I think yours was a noble undertaking in that, unlike the food sacrifices and the fasting, being online is something that can potentially distract you from God. Time spent in prayer and meditation could only better you, which is why I chuckled when I heard you were running around shooting things in Halo. :) It's human to cave, but admirable to try. You'll get no ridicule from me.
 
You did a completely worthless thing, and you look like an ass, but don't feel too badly about it, okay?

Welcome back! I'm patting you on the back whether you want it or not.
 
Darrell, welcome to Catholicism, at least it only took you one Lenten period to figure it out. Bet you're still not eating meat on Fridays though ;)
 
Sorry to hear that you feel so bad. Remember, you're only human.
 
I didn't keep my Lenten resolutions either.

Next time.
 
I've given up ridiculing fat rednecks for Lent- so rest easy until the purple shells have been peeled off the eggs.

I'm also quite verklempt to have you back.
 
Listen. And I hope none of this comes out wrong. You da man!

I'm all for fasting. Jesus fasted and told his disciples to fast. And I'm all for learning to renounce the self. But it seems to me - forgive me for saying it - that you have had a Lutheran epiphany. Martin Luther discovered that many people were priding themselves for their own righteousness, which was really no righteousness at all. So he spoke of a righteousness that comes from God.

I think that your discovery AND your intentional return to the blogosphere before Easter show that you are indeed a man of spiritual maturity. Re-read Screwtape Letters. Satan is delighted when we perform little acts of piety while in the process committing the deadly sin of pride or self-righteousness.

I always tell people that they should give up sinning for lent. Humility, repentance, contemplating the sufferings of Christ for us. That's the focus of lent. Fasting is good too. But when you fast, don't eat anything. I have a friend who won't eat meat on Fridays in Lent, but goes to the restaurant and buys lobster tails. Oh yeah, big sacrifice. So I'll be thinking of ya when I eat my sloppy joes tonight.

May God bless you and your family as we enter the holy days commemorating the events of the last week of our Lord's earthly travail.
 
Thank you very much, Pastor Scott. I'm glad to get an indication from a man of the cloth that I haven't lost my mind. As soon as I got the notion that my PC "fast" had become the opposite of what I thought it should be, I started to get worried. I realized that I'd approached the idea incorrectly from the get-go, that giving up the PC, in my instance, had been all about how cool I am and not at all about the glory of God.

In short, I blew it.

On Ash Wednesday, I did do a fast (a real fast) from food, and I did feel that it was helpful to me spiritually. It kinda kept me humble all day.

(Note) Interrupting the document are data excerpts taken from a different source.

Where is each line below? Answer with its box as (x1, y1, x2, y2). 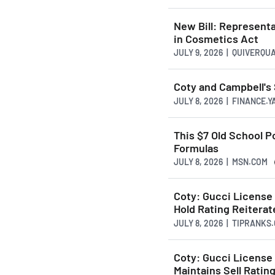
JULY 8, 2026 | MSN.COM (174, 157, 268, 168)
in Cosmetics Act (174, 31, 258, 45)
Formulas (174, 141, 219, 155)
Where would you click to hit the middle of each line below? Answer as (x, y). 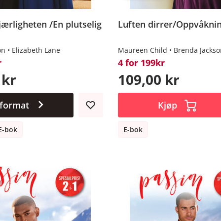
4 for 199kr (141, 62)
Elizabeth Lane (36, 50)
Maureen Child (142, 50)
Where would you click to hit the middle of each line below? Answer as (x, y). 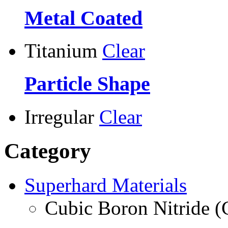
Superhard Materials (106, 185)
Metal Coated (83, 18)
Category (48, 151)
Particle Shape (87, 84)
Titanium (61, 51)
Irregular (59, 117)
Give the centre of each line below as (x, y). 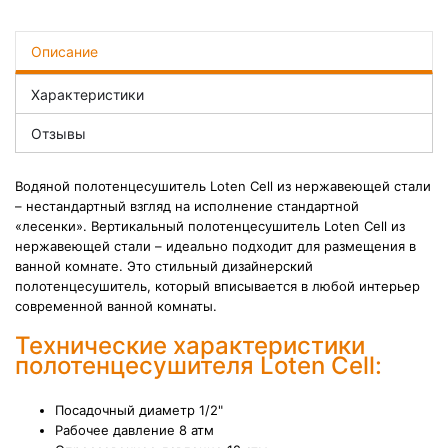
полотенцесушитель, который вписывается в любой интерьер (217, 286)
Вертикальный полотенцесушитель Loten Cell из (248, 226)
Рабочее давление (117, 430)
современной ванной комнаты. (116, 306)
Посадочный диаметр (127, 410)
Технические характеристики (190, 345)
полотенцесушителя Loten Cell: (198, 365)
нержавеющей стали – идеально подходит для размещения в (215, 246)
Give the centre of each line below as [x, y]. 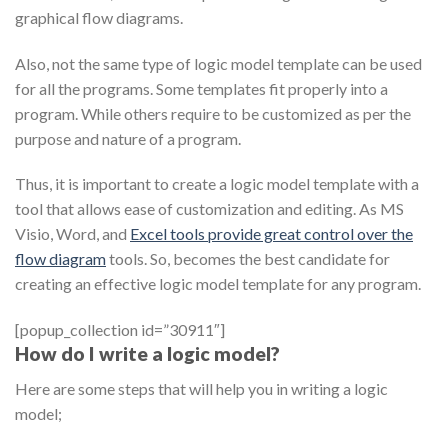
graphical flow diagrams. [99, 17]
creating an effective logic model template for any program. [218, 284]
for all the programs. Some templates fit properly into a [201, 88]
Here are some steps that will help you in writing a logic [201, 388]
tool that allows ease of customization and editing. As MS [209, 209]
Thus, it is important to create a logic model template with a [217, 184]
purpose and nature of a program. [128, 138]
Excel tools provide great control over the [271, 234]
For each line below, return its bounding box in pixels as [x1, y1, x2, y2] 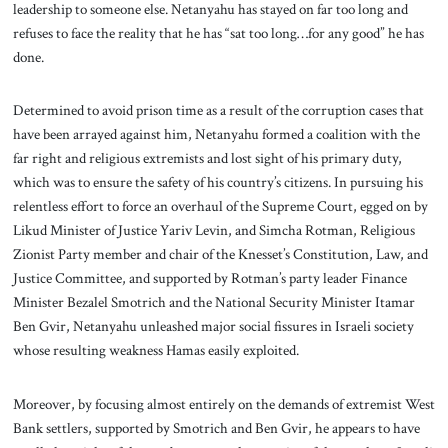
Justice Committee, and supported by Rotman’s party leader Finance [12, 268, 407, 289]
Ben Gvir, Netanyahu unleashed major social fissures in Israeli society [12, 316, 414, 337]
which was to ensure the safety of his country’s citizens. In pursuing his [12, 172, 423, 193]
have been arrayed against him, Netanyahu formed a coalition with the [12, 124, 420, 145]
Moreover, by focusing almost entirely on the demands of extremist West [12, 394, 435, 415]
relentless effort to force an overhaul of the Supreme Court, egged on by [12, 196, 428, 217]
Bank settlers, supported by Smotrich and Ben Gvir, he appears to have [12, 418, 420, 439]
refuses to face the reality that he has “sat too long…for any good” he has [12, 22, 424, 43]

For whatever reason, I felt like I was living more "in the now" than I often do...and more aware of my dependence on God for ALL things. And, at the end of the day, when Wendy and I were both going out of our minds with hunger, we turned to each other for comfort and happiness... so it was good for my marriage, too. Driving home that evening from church with ashes on my forehead and a rumble in my tummy did give me a feeling of communion. I hope that makes sense. That was an instance where, by making the fast about something other than myself, I actually benefited from it. I felt an inkling of something I can only describe as "the worry-free bliss of obedience."

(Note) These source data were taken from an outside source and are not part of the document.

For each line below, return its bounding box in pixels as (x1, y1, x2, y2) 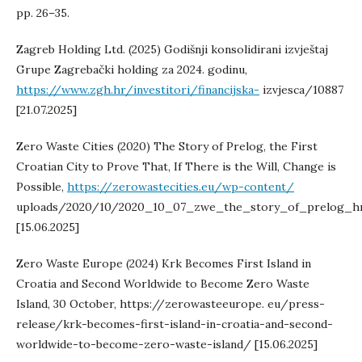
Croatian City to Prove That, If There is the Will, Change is (16, 159, 336, 174)
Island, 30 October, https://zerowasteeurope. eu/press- (16, 297, 325, 311)
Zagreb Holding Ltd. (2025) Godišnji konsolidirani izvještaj (16, 42, 328, 57)
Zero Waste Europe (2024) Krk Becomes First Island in (16, 256, 311, 271)
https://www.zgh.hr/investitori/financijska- (16, 82, 259, 97)
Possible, (16, 179, 67, 194)
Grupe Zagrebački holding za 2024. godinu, (16, 62, 247, 77)
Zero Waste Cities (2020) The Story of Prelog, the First (16, 139, 318, 154)
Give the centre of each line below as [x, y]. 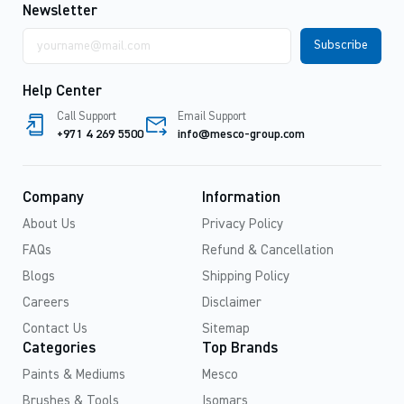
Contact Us [55, 328]
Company [53, 197]
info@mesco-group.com [241, 134]
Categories [59, 348]
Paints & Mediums [74, 374]
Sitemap [226, 328]
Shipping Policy [246, 276]
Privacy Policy [243, 224]
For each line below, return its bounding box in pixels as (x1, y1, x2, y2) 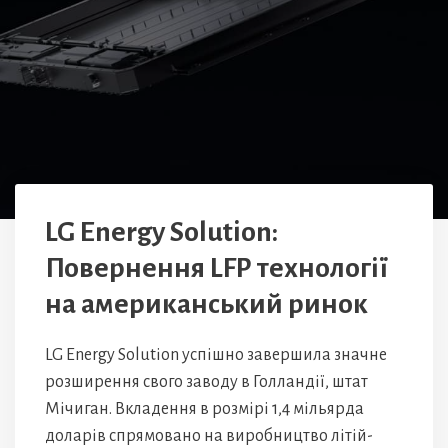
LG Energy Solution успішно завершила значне (45, 346, 387, 364)
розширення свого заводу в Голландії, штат (45, 373, 368, 391)
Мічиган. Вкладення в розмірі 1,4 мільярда (45, 400, 364, 418)
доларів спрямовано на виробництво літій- (45, 427, 373, 445)
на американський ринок (45, 289, 368, 319)
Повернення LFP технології (45, 253, 388, 283)

Wendy and I are a little bit old-school on Fridays; not just during Lent but all year long. We don't eat meat. I have to say that so far, I haven't felt like I've gotten any "feedback" from God about that practice... but I'm sticking with it. There may come a day when it makes sense to me, when I feel like I better understand why I'm doing it, why the church has encouraged it, and how it can help form me into a better Christian. However, if the day ever comes when I feel like I've turned that into a point of pride, too... I suppose I'd better grab a cheeseburger when the next Friday rolls around. ;)

And no, the bit about having a "Lutheran epiphany" didn't offend me in the least. I have the utmost respect for the Lutheran tradition, and I've read just enough about ML to know that he was... well, a righteous dude.